* PROBLEM TO WORK ON *
Your answer must be every line of the data that holds the string "effects".

======== RECORD EXTRACTS ========

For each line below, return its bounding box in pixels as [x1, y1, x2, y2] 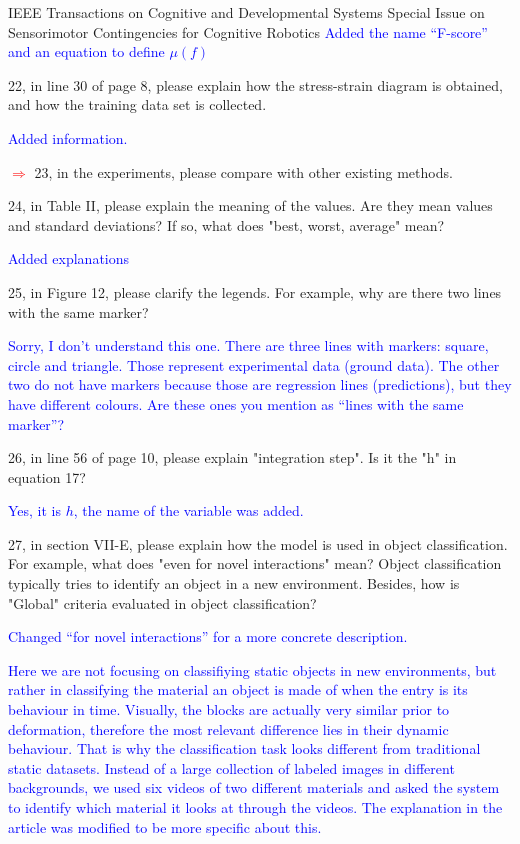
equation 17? [8, 466, 86, 487]
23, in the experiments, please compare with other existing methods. [34, 161, 453, 182]
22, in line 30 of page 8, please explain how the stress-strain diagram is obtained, [8, 74, 503, 95]
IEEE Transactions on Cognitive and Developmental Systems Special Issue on [8, 2, 485, 22]
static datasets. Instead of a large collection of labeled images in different [8, 757, 455, 778]
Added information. [8, 127, 128, 148]
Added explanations [8, 248, 130, 269]
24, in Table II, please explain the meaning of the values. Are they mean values [8, 195, 493, 216]
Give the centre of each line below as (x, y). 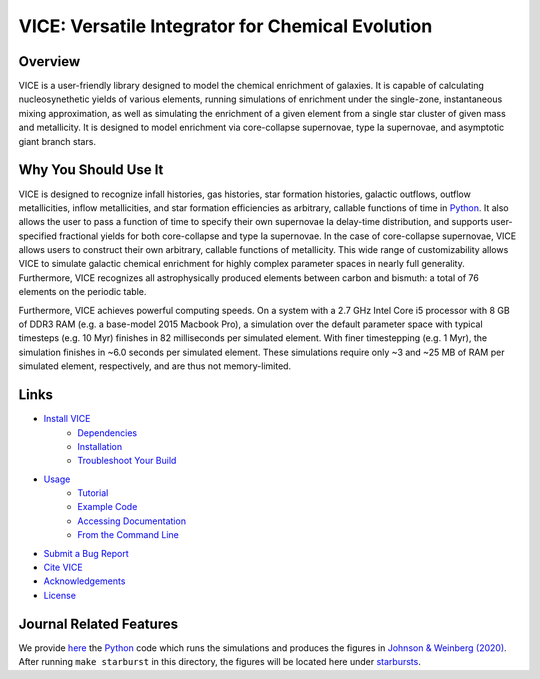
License (60, 595)
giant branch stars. (57, 141)
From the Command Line (128, 535)
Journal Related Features (98, 623)
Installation (100, 446)
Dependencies (107, 432)
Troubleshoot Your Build (127, 461)
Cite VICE (63, 567)
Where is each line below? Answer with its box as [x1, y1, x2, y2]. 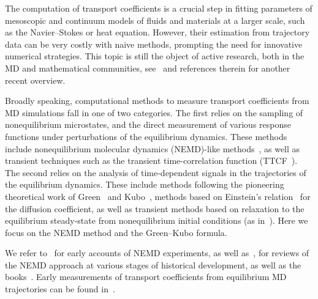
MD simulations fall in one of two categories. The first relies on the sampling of [5, 106, 303, 119]
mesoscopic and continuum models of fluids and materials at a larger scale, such [5, 13, 305, 26]
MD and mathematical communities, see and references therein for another [5, 61, 290, 74]
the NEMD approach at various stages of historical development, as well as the [5, 258, 301, 271]
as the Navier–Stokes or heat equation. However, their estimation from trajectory [5, 26, 310, 39]
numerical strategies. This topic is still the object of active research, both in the [5, 50, 305, 62]
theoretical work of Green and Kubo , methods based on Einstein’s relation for [5, 190, 311, 202]
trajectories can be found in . [5, 282, 115, 295]
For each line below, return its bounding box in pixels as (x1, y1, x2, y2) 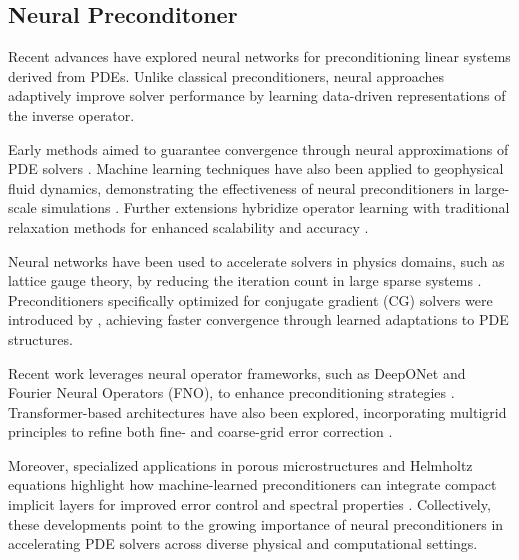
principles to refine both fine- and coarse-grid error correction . (8, 421, 393, 442)
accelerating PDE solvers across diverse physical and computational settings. (8, 533, 478, 554)
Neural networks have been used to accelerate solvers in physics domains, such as (8, 250, 505, 271)
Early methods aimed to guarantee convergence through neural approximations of (8, 138, 509, 159)
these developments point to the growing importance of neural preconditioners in (8, 513, 504, 534)
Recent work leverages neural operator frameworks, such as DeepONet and (8, 362, 466, 383)
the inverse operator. (8, 104, 135, 125)
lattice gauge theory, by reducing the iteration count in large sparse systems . (8, 270, 482, 291)
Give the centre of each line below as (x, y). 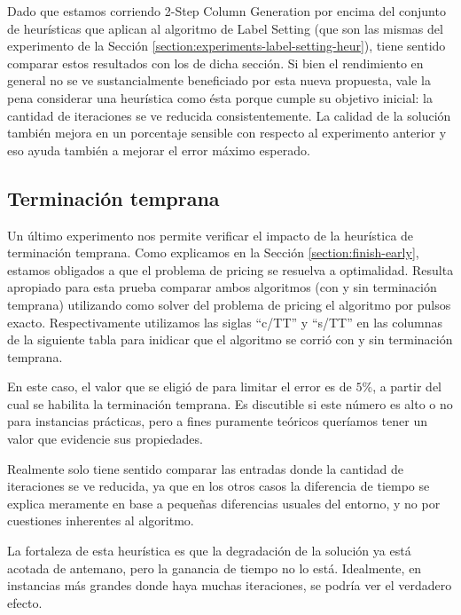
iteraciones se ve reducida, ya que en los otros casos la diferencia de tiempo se (219, 486)
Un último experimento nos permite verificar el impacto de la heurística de (211, 235)
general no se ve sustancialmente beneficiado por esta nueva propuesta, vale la (219, 80)
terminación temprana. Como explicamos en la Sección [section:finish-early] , (213, 252)
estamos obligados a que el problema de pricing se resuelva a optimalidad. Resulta (230, 269)
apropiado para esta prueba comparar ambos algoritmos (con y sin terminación (222, 287)
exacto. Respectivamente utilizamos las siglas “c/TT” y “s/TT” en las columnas (225, 322)
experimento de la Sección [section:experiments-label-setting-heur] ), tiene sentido (227, 46)
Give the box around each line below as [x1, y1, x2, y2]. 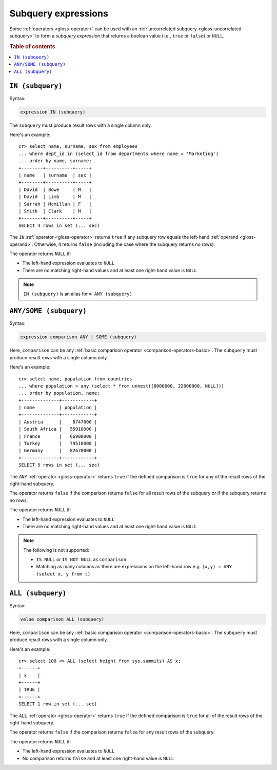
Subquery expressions [9, 8, 109, 19]
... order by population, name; [18, 390, 100, 396]
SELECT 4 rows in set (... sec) [18, 222, 100, 228]
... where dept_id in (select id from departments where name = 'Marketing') [18, 150, 219, 157]
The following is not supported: [23, 547, 89, 553]
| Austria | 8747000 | [18, 419, 97, 425]
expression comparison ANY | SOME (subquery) [20, 334, 137, 340]
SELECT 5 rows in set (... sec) [18, 462, 100, 468]
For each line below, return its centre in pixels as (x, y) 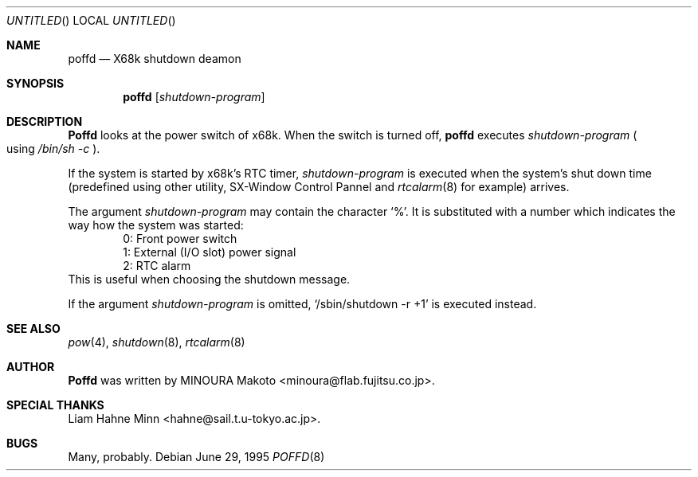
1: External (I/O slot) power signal (210, 252)
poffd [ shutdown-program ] (194, 97)
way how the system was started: (156, 225)
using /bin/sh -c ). (53, 149)
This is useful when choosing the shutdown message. (209, 279)
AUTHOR (31, 367)
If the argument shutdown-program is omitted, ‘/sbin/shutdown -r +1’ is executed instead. (302, 304)
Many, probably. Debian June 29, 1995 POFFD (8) (196, 457)
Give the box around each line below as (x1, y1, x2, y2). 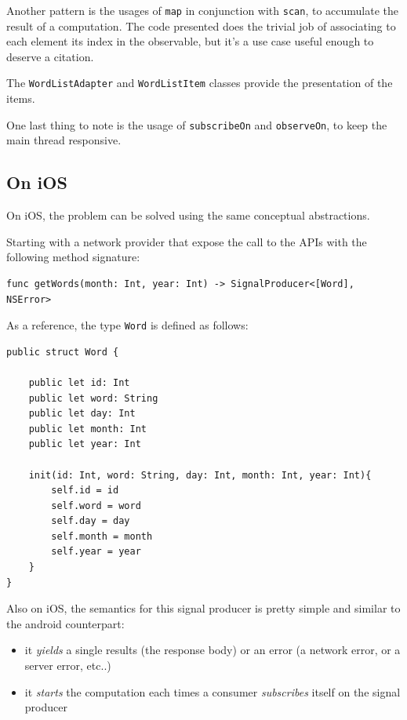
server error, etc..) (24, 657, 111, 674)
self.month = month (51, 530, 153, 542)
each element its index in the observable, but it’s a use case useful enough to (6, 33, 374, 49)
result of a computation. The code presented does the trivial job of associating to (6, 17, 396, 34)
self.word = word (51, 500, 141, 511)
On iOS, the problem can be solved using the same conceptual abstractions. (6, 207, 370, 224)
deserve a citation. (6, 48, 94, 64)
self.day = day (51, 515, 130, 527)
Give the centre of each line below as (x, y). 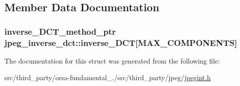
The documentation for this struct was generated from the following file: (112, 60)
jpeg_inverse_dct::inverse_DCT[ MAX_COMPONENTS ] (121, 42)
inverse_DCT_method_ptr (60, 31)
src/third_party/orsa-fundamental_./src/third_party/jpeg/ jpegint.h (108, 77)
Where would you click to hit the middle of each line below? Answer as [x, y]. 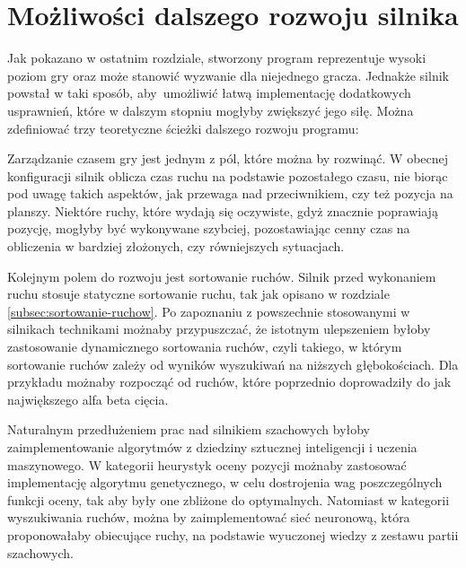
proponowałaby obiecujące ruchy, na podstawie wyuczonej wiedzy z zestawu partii [233, 534]
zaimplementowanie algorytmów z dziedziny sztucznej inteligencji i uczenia [212, 447]
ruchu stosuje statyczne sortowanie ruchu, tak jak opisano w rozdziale [198, 294]
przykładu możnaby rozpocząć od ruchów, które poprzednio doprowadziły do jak [229, 382]
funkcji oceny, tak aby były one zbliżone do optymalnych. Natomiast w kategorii [229, 499]
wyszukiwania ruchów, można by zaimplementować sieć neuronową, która [209, 517]
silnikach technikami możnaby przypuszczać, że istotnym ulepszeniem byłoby [219, 329]
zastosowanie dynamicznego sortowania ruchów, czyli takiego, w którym [205, 347]
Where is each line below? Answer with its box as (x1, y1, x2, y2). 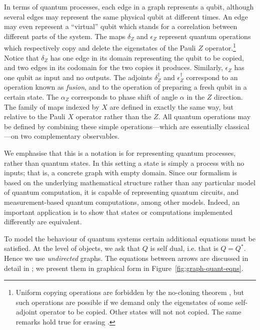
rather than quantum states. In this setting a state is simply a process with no (4, 157, 244, 168)
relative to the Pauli (4, 111, 65, 122)
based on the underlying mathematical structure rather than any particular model (4, 177, 255, 187)
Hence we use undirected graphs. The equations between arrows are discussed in (4, 252, 248, 263)
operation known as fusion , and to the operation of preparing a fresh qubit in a (4, 82, 247, 92)
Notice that (4, 52, 39, 63)
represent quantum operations (159, 31, 251, 41)
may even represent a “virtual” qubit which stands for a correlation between (4, 21, 237, 32)
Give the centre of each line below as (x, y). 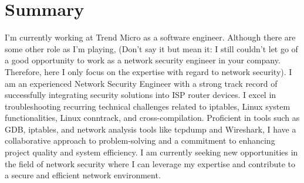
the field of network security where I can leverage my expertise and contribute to (150, 163)
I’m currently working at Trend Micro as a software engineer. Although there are (150, 37)
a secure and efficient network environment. (83, 175)
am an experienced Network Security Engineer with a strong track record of (141, 83)
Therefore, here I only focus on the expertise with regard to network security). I (148, 71)
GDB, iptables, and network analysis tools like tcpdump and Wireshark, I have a (151, 129)
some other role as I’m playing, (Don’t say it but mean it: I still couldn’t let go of (151, 48)
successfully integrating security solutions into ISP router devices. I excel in (141, 95)
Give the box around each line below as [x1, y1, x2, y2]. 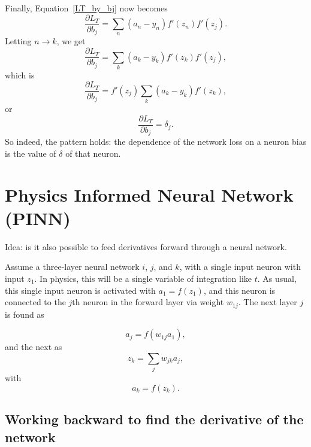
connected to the [5, 296, 66, 308]
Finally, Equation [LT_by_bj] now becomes [5, 2, 168, 14]
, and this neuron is [203, 284, 276, 296]
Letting [5, 35, 32, 47]
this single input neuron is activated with [5, 284, 156, 296]
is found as [5, 308, 44, 320]
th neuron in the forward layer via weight [72, 296, 224, 308]
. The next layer [238, 296, 297, 308]
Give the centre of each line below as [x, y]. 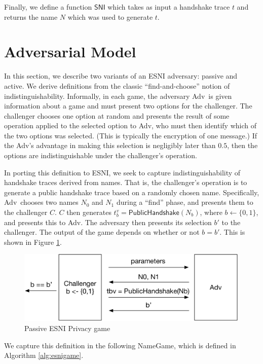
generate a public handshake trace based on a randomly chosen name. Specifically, [132, 192]
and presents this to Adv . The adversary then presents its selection [108, 222]
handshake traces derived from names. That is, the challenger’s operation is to [126, 182]
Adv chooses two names [41, 202]
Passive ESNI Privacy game [67, 328]
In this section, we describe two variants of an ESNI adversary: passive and [121, 76]
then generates [89, 212]
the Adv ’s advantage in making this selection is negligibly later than [110, 145]
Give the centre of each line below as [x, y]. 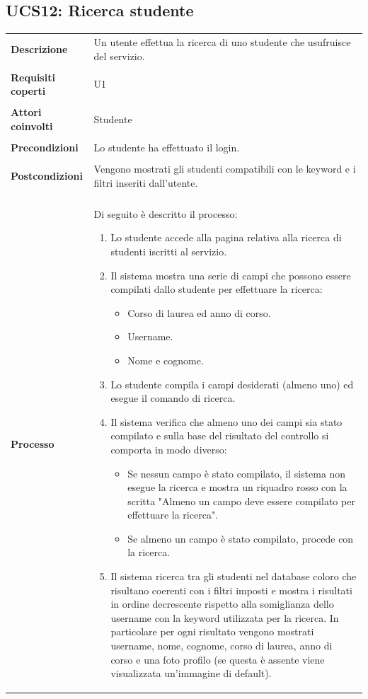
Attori [26, 112]
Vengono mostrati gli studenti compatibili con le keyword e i [225, 169]
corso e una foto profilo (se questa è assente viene [218, 659]
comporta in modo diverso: [169, 449]
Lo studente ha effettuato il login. [167, 148]
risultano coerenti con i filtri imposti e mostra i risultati [231, 590]
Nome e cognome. [166, 360]
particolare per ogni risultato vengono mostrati [212, 631]
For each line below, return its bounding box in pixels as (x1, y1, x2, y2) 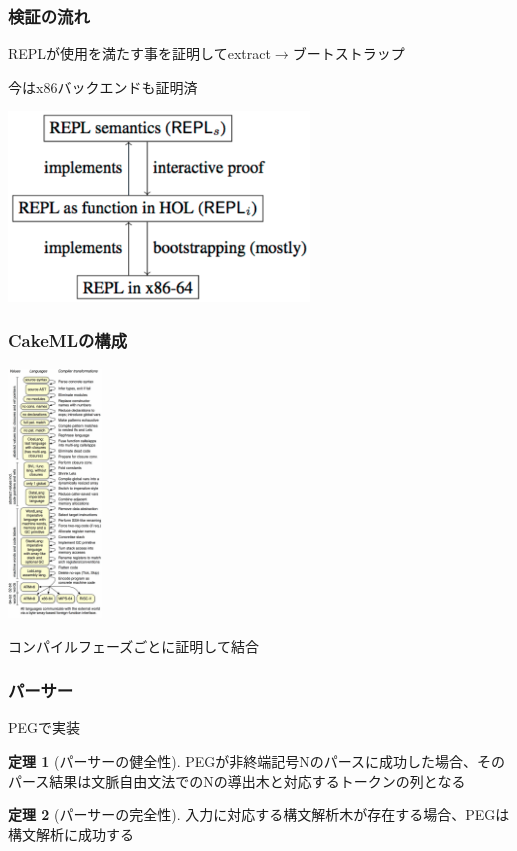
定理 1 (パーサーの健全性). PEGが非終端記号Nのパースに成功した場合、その (8, 750, 506, 771)
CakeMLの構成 (8, 328, 128, 353)
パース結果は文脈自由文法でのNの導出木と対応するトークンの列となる (8, 770, 466, 791)
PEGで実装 (8, 717, 81, 738)
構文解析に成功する (8, 823, 134, 844)
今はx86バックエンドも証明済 (8, 76, 198, 97)
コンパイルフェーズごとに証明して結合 (8, 635, 259, 656)
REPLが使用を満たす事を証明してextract (8, 43, 271, 64)
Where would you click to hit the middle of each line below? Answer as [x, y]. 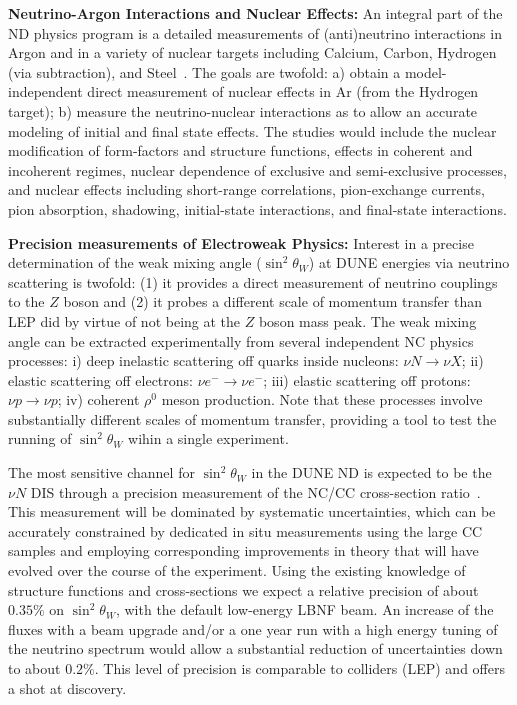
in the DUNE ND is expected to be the [371, 472]
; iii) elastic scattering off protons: [367, 379]
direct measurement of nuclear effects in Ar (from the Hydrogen [283, 91]
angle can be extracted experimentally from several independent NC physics [241, 340]
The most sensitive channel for [101, 472]
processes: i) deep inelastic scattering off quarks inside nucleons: [203, 360]
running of [40, 438]
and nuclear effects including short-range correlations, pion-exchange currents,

========

* ANSWER TO THE EXERCISE *
direct measurement of nuclear effects in Ar (from the Hydrogen [283, 91]
and nuclear effects including short-range correlations, pion-exchange currents,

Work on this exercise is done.